Message Queues Are the Core Integration Tool

Message queues are first-in, first-out (FIFO) data structures, which is also the natural way to process logs. Message queues organize data into user-defined topics, where each topic has its own queue. This promotes scalability through parallelism, and it also allows producers (sometimes called writers) and consumers (readers) to focus on the topics of interest. Most implementations allow more than one producer to insert messages and more than one consumer to extract them.

Reading semantics vary with the message queue implementation. In most implementations, when a message is read, it is also deleted from the queue. The queue waits for acknowledgment from the consumer before deleting the message, but this means that policies and enforcement mechanisms are required to handle concurrency cases such as a second consumer polling the queue before the acknowledgment is received. Should the same message be given to the second consumer, effectively implementing at least once behavior (see “At Most Once. At Least Once. Exactly Once.”)? Or should the next message in the queue be returned instead, while waiting for the acknowledgment for the first message? What happens if the acknowledgment for the first message is never received? Presumably a timeout occurs and the first message is made available for a subsequent consumer. But what happens if the messages need to be processed in the same order in which they appear in the queue? In this case the consumers will need to coordinate to ensure proper ordering. Ugh…

On the other hand, having multiple readers is a way to improve performance through parallelism, but any one reader instance won’t see every message in the topic, so the reader must be stateless; it can’t know global state about the stream.

Kafka is unique in that messages are not deleted when read, so any number of readers can ingest all the messages in a topic. Instead, Kafka uses either a user-specified retention time (the time to live, or TTL, which defaults to seven days), a maximum number of bytes in the queue (the default is unbounded), or both to know when to delete the oldest messages.

Kafka can’t just return the head element for a topic’s queue, since it isn’t immediately deleted the first time it’s read. Instead, Kafka remembers the offset into the topic for each consumer and returns the next message on the next read.

Hence, a Kafka consumer could maintain stream state, since it will see all the messages in the topic. However, since any process might crash, it’s necessary to persist any important state changes. One way to do this is to write the current state to another Kafka topic!

Message queues provide many advantages. They decouple producers from consumers, making it easy for them to come and go. They support an arbitrary number of producers and consumers per topic, promoting scalability. They expose a narrow message queue abstraction, which not only makes them easy to use but also effectively hides the implementation so that many scalability and resiliency features can be implemented behind the scenes.

Why Kafka?

Kafka’s current popularity is because it is ideally suited as the backbone of fast data architectures. It combines the benefits of event logs as the fundamental abstraction for streaming with the benefits of message queues. The Kafka documentation describes it as “a distributed, partitioned, replicated commit log service.” Note the emphasis on logging, which is why Kafka doesn’t delete messages once they’ve been read. Instead, multiple consumers can see the whole log and process it as they see fit (or even reprocess the log when an analysis task fails). The quote also hints that Kafka topics are partitioned for greater scalability and the partitions can be replicated across the cluster for greater durability and resiliency.

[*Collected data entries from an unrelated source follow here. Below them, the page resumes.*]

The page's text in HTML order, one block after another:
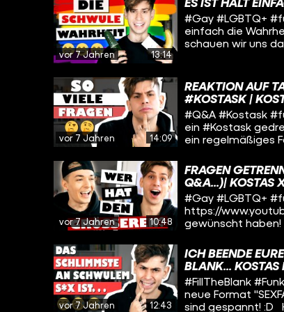
---------------
gehören auch zu
https://funk.net/
https://
Start! :D Schaut
vor 7 Jahren 13:14
#Gay #LGBTQ+
einfach die
schauen wir uns
music by:
vor 7 Jahren 14:09
REAKTION AUF
#KOSTASK |
#Q&A #Kostask
ein #Kostask
ein regelmäßiges
hoffe, ihr habt
Weg begleiten! :D
krankes Stück
youtube.com/user/TommyTalks
music by:
vor 7 Jahren 10:48
FRAGEN
Q&A...)| KOSTAS
#Gay #LGBTQ+
https://
gewünscht haben!
beantworten :3
was ich bisher
Fragen hättet ihr
Danke an Tommy
an Nico fürs
vor 7 Jahren 12:43
ICH BEENDE
BLANK... KOSTAS
#FillTheBlank
neue Format
sind gespannt! :D
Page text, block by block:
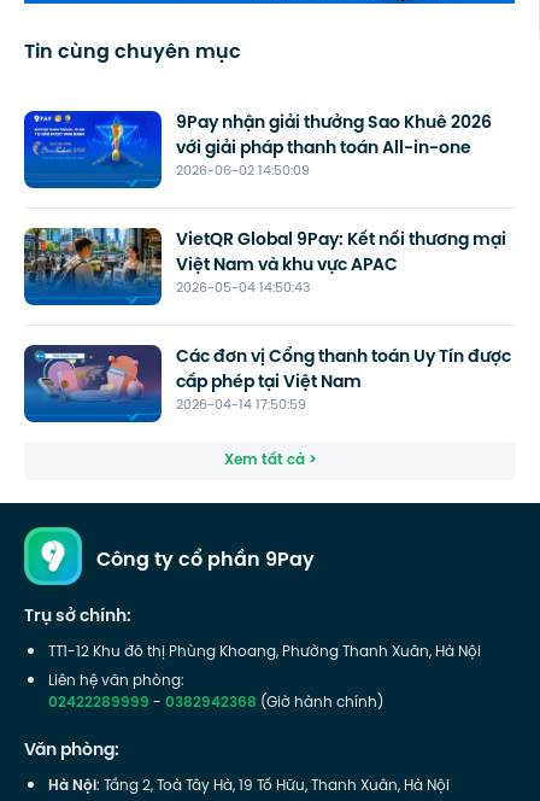
Tin cùng chuyên mục
2026-06-02 14:50:09
9Pay nhận giải thưởng Sao Khuê 2026
với giải pháp thanh toán All-in-one
2026-05-04 14:50:43
VietQR Global 9Pay: Kết nối thương mại
Việt Nam và khu vực APAC
2026-04-14 17:50:59
Các đơn vị Cổng thanh toán Uy Tín được
cấp phép tại Việt Nam
Xem tất cả >
Công ty cổ phần 9Pay
Trụ sở chính:
TT1-12 Khu đô thị Phùng Khoang, Phường Thanh Xuân, Hà Nội
Liên hệ văn phòng:
02422289999-0382942368 (Giờ hành chính)
Văn phòng:
Hà Nội: Tầng 2, Toà Tây Hà, 19 Tố Hữu, Thanh Xuân, Hà Nội

Kafka has also benefited from years of production use and development at LinkedIn, where it started. A year ago, LinkedIn’s Kafka infrastructure surpassed 1.1 trillion messages a day, and it’s still growing.

With the Kafka backbone and persistence options like distributed filesystems and databases, the third key element is the processing engine. For the last several years, Kafka, Cassandra, and Spark Streaming have been a very popular combination for streaming implementations.⁴ However, our thinking about stream processing semantics is evolving, too, which has fueled the emergence of Spark competitors.